** Input follows **

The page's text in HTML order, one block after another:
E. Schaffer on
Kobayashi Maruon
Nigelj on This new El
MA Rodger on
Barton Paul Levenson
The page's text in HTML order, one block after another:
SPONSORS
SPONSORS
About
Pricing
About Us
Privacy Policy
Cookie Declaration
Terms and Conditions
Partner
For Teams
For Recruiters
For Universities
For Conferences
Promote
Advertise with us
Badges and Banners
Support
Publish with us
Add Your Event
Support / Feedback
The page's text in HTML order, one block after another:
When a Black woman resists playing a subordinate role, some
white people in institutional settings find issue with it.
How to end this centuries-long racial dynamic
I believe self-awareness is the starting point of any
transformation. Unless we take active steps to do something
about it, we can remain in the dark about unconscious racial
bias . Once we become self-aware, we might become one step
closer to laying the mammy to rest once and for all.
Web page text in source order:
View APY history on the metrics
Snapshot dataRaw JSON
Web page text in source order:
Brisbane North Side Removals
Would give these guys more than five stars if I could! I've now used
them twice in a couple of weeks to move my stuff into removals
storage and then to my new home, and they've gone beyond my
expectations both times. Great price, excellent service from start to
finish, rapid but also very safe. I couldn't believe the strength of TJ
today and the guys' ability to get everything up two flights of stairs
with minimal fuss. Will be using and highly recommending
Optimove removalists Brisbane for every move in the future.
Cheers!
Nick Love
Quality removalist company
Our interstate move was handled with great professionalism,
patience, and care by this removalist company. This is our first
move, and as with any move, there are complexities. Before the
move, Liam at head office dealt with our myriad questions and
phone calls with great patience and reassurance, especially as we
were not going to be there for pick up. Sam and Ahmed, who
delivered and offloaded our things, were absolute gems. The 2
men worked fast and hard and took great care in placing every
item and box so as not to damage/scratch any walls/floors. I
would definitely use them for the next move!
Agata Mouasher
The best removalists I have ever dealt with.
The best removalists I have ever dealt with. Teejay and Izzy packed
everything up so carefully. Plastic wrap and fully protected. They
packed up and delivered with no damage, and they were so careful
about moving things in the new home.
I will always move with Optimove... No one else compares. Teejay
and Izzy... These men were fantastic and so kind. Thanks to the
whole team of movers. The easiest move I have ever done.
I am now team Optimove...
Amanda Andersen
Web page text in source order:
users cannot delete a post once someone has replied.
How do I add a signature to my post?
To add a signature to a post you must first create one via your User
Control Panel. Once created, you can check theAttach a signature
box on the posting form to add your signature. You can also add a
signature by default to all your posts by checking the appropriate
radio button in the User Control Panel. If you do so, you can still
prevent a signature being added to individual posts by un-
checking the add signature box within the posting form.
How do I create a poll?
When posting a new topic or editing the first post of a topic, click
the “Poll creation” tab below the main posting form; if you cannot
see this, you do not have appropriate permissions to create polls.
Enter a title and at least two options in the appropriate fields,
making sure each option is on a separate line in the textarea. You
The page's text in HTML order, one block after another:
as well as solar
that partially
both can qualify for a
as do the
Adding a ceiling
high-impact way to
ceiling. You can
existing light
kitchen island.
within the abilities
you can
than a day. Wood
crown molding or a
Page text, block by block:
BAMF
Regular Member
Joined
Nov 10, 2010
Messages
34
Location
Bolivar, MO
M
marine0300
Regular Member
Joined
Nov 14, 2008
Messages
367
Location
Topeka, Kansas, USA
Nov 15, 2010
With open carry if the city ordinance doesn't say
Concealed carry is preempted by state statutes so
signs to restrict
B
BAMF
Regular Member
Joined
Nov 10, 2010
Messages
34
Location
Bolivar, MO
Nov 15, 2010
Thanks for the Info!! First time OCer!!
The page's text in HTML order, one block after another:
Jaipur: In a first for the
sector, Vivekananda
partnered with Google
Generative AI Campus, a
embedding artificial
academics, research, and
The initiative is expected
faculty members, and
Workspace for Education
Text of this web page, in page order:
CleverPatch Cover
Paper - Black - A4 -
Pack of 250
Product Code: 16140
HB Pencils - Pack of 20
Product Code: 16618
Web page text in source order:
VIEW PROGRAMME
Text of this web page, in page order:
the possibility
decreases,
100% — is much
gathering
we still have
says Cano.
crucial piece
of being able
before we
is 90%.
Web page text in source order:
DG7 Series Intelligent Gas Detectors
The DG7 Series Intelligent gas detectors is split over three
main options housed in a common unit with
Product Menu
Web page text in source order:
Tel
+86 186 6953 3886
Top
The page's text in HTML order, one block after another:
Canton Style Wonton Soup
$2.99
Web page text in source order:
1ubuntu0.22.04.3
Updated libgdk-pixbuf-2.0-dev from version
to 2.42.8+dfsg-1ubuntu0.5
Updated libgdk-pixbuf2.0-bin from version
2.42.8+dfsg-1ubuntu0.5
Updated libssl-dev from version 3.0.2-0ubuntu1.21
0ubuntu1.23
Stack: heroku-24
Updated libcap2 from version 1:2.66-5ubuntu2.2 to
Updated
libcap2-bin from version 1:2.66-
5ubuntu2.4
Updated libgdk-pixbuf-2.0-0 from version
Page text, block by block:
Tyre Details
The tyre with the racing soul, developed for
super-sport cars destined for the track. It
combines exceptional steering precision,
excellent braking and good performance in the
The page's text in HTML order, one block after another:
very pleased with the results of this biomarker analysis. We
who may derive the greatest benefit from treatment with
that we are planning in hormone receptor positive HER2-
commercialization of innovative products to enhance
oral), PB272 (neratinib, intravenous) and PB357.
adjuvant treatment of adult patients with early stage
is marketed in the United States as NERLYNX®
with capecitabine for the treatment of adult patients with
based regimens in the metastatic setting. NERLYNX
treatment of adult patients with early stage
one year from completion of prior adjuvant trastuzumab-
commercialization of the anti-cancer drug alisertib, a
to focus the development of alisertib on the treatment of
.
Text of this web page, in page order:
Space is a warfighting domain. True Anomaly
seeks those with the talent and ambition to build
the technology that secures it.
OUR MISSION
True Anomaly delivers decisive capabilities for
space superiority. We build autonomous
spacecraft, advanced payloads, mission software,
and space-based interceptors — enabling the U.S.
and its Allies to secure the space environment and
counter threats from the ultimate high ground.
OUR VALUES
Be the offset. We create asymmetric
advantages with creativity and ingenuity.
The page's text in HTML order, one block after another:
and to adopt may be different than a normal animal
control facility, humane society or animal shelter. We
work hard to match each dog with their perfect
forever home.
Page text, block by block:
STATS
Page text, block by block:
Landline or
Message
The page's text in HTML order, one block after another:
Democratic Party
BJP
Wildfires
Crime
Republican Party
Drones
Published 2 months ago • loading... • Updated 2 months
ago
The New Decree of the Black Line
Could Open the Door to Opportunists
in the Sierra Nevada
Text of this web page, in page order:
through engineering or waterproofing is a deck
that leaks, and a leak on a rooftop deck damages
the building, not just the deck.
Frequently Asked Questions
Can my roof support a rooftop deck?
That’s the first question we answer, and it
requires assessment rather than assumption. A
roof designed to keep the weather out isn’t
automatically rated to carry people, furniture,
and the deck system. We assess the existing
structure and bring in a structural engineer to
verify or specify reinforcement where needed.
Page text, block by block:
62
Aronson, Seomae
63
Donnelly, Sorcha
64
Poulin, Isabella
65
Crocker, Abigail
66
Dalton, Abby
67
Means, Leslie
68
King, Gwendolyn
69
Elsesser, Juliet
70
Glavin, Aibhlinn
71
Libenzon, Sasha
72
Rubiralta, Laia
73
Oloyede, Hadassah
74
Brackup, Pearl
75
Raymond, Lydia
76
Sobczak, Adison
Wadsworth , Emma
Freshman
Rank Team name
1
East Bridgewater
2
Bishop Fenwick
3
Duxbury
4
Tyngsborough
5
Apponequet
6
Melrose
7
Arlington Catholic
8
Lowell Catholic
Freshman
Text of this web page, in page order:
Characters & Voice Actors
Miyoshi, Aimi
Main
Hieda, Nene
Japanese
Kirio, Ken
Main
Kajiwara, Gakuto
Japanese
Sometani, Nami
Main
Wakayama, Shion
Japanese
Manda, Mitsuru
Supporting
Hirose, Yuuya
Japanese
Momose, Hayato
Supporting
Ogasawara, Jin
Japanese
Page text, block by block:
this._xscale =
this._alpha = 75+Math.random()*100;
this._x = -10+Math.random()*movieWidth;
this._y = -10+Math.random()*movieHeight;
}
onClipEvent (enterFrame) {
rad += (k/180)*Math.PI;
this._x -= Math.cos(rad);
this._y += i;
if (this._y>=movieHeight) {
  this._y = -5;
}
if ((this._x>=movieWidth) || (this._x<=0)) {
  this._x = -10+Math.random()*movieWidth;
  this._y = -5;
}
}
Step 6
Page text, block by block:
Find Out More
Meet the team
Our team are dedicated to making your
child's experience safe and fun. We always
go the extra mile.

** End of Input **

Your answer should hold every line of the entries that contains the string "Intelligent".

§ Task result
DG7 Series Intelligent Gas Detectors
The DG7 Series Intelligent gas detectors is split over three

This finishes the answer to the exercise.